I am trying to solve some convex optimization problems.
$$ C = \{x \in R^n \mid x^TAx + b^Tx + c \leq 0\} $$
where $A\in S^n, b\in R^n$ and $c\in R$
Question is to show that the intersection of $C$ and the hyperplane defined by $g^Tx + h = 0$ with $g\neq 0$ is convex iff $A + \lambda gg^T \succeq 0$ for some $\lambda \in R$
I am having a hard time to geometrically interpret that. Like how $A + \lambda gg^T$ can become positive semi-definite. I have solution to it here (Page # 8 Exercise 2.10 b)
I am thinking it like using toy example in $R^2$ let $$A = \left[ \begin{array}{ccc} -1 & 0 \\ 0 & -1 \end{array} \right], g = \left[ \begin{array}{ccc} 2 & 2 \end{array} \right]^T$$
Though I did some basic sum of $A + \lambda gg^T$ and it makes it positive semi-definite (psd) but I want to understand geometric intuition behind it. Also I understood some part of solution where it is taking intersection of $C$ and $H$, but then I have no clue how he shifted it to sum of matrices.
One thing I know from previous exercise that if a matrix is psd then set generated by its quadratic inequality would be convex. It would be great help if:
1) Someone could help me in understanding how summation of two matrices which are not necessarily psd, can make it psd?
2) "How" the information from eigendecomposition of $A$ can be used here?
3) Also I noticed that other matrix has linearly dependent rows so is it necessary that it should be linearly dependent or the other matrix could make the sum psd.
P.S. This is not a homework. This is my understanding to this question that they want us to know that sum of matrices can make the matrix psd and the set generated by it, convex.

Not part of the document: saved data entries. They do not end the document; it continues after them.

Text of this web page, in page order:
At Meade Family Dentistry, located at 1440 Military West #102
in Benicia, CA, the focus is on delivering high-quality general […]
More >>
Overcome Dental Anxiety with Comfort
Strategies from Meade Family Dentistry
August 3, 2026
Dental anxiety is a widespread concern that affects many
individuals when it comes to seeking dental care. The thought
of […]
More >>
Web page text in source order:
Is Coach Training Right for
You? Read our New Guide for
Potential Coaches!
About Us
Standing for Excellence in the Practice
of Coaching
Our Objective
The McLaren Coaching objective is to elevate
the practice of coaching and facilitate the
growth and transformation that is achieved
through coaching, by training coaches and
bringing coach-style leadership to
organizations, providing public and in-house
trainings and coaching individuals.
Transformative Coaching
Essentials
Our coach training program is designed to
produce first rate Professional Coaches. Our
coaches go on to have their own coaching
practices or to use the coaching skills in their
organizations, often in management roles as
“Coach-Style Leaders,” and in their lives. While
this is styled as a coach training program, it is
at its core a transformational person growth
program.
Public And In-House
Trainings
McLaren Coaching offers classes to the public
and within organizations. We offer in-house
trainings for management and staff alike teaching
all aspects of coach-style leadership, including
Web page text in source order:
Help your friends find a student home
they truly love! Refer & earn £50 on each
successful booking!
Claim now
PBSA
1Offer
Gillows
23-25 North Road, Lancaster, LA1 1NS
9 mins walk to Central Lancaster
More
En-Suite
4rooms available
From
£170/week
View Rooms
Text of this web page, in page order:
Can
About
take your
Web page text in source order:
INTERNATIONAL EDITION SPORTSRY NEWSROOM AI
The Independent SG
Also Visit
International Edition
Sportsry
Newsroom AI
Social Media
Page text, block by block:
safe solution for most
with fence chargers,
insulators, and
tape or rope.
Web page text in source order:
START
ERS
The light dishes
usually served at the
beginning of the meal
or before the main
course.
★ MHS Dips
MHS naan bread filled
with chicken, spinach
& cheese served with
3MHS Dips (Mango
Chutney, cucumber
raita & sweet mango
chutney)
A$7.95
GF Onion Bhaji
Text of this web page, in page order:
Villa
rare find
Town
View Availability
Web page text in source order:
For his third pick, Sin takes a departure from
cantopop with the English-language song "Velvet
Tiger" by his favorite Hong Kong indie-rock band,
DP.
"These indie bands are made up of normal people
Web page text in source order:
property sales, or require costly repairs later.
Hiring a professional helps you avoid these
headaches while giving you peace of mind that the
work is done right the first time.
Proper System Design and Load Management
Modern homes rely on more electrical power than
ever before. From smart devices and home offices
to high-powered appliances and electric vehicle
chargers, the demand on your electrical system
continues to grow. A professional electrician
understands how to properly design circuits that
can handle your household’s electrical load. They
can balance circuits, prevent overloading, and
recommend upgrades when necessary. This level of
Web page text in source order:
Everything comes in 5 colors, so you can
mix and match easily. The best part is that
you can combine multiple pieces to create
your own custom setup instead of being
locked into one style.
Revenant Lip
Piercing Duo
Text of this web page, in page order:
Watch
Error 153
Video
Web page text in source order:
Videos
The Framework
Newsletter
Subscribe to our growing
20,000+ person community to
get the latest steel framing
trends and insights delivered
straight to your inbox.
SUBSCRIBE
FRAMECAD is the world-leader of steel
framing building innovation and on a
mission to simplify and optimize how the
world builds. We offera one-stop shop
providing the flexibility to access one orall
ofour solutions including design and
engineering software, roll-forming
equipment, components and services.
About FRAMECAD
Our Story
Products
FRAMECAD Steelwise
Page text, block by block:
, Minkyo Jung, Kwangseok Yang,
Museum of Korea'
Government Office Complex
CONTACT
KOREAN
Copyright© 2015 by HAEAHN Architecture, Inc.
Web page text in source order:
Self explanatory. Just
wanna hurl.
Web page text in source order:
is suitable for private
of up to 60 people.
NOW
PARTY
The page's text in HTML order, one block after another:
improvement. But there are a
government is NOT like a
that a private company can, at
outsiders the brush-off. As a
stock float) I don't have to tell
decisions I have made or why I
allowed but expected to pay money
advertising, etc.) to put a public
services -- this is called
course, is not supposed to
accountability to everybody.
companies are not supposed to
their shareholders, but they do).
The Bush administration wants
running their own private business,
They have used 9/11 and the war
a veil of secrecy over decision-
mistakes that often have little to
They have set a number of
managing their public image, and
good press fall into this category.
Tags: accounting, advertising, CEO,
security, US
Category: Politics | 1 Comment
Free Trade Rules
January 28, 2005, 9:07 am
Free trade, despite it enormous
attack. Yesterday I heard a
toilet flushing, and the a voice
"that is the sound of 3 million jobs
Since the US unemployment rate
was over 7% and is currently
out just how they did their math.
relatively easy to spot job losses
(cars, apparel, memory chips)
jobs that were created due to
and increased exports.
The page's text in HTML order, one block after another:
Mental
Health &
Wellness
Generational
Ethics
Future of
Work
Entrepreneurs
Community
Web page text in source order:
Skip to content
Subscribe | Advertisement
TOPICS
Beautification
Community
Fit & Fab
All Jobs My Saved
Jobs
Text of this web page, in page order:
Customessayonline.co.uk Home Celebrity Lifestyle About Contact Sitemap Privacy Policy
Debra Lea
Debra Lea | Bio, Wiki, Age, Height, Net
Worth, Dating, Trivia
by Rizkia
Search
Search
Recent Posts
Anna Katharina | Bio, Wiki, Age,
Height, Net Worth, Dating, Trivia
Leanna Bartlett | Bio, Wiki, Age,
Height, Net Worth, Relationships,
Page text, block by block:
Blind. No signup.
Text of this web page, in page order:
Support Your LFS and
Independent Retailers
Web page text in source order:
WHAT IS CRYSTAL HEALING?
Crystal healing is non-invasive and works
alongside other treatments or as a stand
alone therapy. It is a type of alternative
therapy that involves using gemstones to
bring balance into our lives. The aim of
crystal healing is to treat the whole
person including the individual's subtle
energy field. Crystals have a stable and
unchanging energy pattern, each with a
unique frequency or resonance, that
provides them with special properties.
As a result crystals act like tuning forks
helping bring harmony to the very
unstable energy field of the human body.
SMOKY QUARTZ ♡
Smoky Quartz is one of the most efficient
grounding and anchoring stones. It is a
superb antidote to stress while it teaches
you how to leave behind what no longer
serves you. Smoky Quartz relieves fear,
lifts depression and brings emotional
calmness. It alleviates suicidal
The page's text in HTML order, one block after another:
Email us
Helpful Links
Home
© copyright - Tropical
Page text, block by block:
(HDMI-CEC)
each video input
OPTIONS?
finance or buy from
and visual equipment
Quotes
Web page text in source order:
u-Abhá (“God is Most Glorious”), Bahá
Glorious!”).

Other intuition behind this exercise would be great help as well. Thanks.
Suppose $A$ is a real symmetric matrix that is not positive definite, so there is a vector $v$ with $v^T A v < 0$. If we take $B = A + \lambda g g^T$, we have $v^T B v = v^T A v + \lambda (g^T v)^2$, and this is nonnegative as long as $g^T v \ne 0$ and $\lambda$ is large enough.
If $A$ has just a single, simple negative eigenvalue $\mu$ with eigenvector $v_\mu$, all other eigenvalues being nonnegative, we can represent any vector $x$ as $x = c_0 v_\mu + w$, where $w$ is in the span of the eigenvectors for nonnegative eigenvalues, and $w^T A w \ge 0$ while $v_\mu^T A w = 0$. Now
$$ x^T B x = c_0^2 v_\mu^T A v_\mu + w^T A w + \lambda c_0^2 (g^T v_\mu)^2 + \lambda (g^T w )^2 \ge c_0^2 (\mu v_\mu^T v_\mu + \lambda (g^T v_\mu)^2)$$ and this will be nonnegative as long as $g^T v_\mu \ne 0$ and $\lambda$ is large enough.
On the other hand, this won't work if $A$ has two negative eigenvalues (or a negative eigenvalue of multiplicity $> 1$), because then whatever $g$ you choose there will be a nonzero $v$ orthogonal to $g$ in the space spanned by the eigenvectors for negative eigenvalues; you'll then have $v^T B v = v^T A v < 0$.
Your "toy example" does not work, because the negative eigenvalue $-1$ has multiplicity $2$. If you take the given $g$, $$ A + \lambda g g^T = \pmatrix{4 \lambda - 1 & 4\lambda\cr 4 \lambda & 4 \lambda - 1\cr}$$ is not psd, because it still has eigenvector $(1,-1)^T$ (a vector orthogonal to $g$) for eigenvalue $-1$.